Let Y be a smooth projective curve over C and prescribe a branch divisor B on Y. I want to know if the number of coverings of Y of fixed degree and branched along B is finite. If so, why? Or, where is the reference for this? I was told it is claimed in an article by Manin ("On branched coverings of algebraic curves", Izv. Akad. Nauk SSSR Ser. Mat., 1961, vol. 25, 789-796), in the last sentence of the paper. My problem is that the article is in Russian (I think it is not translated) and, unfortunately, I can't speak Russian, so I can't check it. Also, I don't know for what characteristic Manin's paper results are. I assume the claim should follow from the theorem stated in the first page (in Section 1), which is about field extensions, but, as I said, I am not sure about the field characteristic.

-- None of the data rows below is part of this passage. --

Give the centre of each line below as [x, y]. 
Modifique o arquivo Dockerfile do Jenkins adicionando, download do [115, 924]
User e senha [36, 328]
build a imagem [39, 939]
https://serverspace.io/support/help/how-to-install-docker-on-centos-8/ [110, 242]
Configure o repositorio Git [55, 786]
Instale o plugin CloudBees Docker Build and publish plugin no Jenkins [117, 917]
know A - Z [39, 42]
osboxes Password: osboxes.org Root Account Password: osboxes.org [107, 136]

If someone knowing Russian can at least tell me what the statement of the theorem and the last sentence of the article say, I think it would already help me a lot!
1 Answer
This can be understood by looking at fundamental groups.

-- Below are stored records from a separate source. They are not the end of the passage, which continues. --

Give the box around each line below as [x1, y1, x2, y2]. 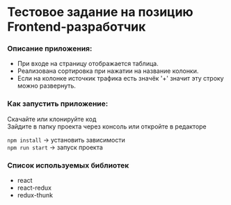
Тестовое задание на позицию [7, 4, 193, 20]
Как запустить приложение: [7, 99, 109, 108]
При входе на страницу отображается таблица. [17, 60, 159, 68]
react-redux [17, 183, 52, 192]
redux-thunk [17, 191, 54, 199]
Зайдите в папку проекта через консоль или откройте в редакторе [7, 122, 207, 131]
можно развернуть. [17, 81, 77, 90]
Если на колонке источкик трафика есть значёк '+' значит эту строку [17, 74, 224, 83]
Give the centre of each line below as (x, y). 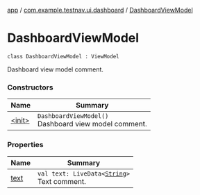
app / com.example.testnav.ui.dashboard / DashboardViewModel (100, 10)
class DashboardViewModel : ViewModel (63, 56)
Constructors (30, 87)
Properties (25, 145)
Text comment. (62, 181)
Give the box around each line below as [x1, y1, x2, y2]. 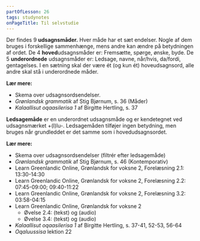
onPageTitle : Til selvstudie [6, 20, 79, 26]
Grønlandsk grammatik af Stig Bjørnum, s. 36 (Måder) [14, 98, 148, 105]
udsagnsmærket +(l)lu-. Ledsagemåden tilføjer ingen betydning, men [6, 122, 177, 129]
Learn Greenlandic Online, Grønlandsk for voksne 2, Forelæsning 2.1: [14, 164, 184, 171]
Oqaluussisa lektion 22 [14, 228, 72, 236]
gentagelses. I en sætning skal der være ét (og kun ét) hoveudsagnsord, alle [6, 62, 195, 69]
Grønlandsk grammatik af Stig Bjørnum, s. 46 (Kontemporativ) [14, 158, 169, 165]
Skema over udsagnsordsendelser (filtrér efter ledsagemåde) [14, 152, 166, 159]

Covers of $Y$ branched only along $B$ of degree $n$ correspond to homomorphisms $\pi_1(Y-B)\rightarrow S_n$ ($S_n$ is the symmetric group on $n$ letters). (The cover is connected if and only if the image is a transitive subgroup, and the cover is Galois iff the image is transitive of order $n$)

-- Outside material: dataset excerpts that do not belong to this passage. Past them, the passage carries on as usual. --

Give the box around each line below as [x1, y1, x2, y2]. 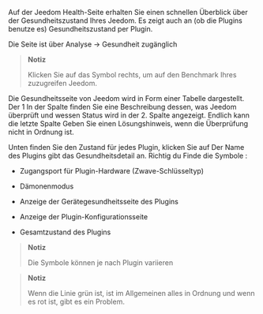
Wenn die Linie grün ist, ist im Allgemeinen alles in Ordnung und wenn [27, 289, 255, 297]
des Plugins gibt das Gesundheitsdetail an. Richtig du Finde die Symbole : [8, 151, 248, 160]
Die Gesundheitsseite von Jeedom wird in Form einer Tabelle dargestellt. [8, 94, 245, 103]
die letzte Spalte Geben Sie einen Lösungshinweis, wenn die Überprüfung [8, 119, 249, 128]
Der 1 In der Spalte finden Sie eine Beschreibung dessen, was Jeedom [8, 103, 237, 111]
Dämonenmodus [19, 181, 74, 191]
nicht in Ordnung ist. [8, 127, 75, 136]
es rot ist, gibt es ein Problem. [27, 297, 125, 306]
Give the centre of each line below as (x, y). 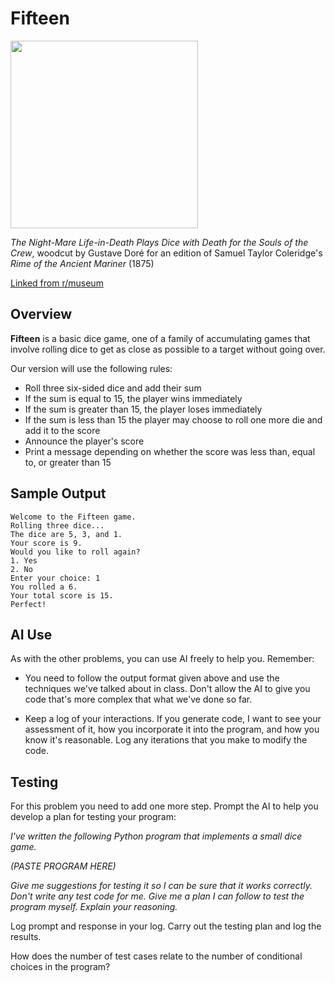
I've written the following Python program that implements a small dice (156, 836)
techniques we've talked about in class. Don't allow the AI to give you (167, 689)
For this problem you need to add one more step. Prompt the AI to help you (164, 806)
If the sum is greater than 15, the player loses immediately (143, 409)
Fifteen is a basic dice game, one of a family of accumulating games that (160, 338)
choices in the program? (60, 967)
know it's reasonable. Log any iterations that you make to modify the (166, 740)
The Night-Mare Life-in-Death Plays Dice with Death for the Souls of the (159, 242)

Here, isomorphism classes of covers corresponds to conjugacy classes of the homomorphism by elements of $S_n$.
(This follows from standard results which you can find in Hatcher's "Algebraic Topology" online book)
It's well known that the fundamental groups of curves are finitely generated - if $g$ is the genus of $Y$, then $\pi_1(Y-B)$ is can be generated by $2g + |B|$ elements. (Roughly speaking, the $2g$ generators come from the global topology of $Y$, and the $|B|$ additional generators come from small loops around the points in $B$)
Thus, covers of $Y$ branched only along $B$ of degree $n$ are in bijection with conjugacy classes of homomorphisms from a finitely generated group to a finite group, of which there can be only finitely many.
In the above, technically a "cover" refers to a covering space in the sense of topology, but by the Riemann Existence Theorem, the category of finite etale covers of the algebraic curve is equivalent to the category of finite topological covers of its analytification.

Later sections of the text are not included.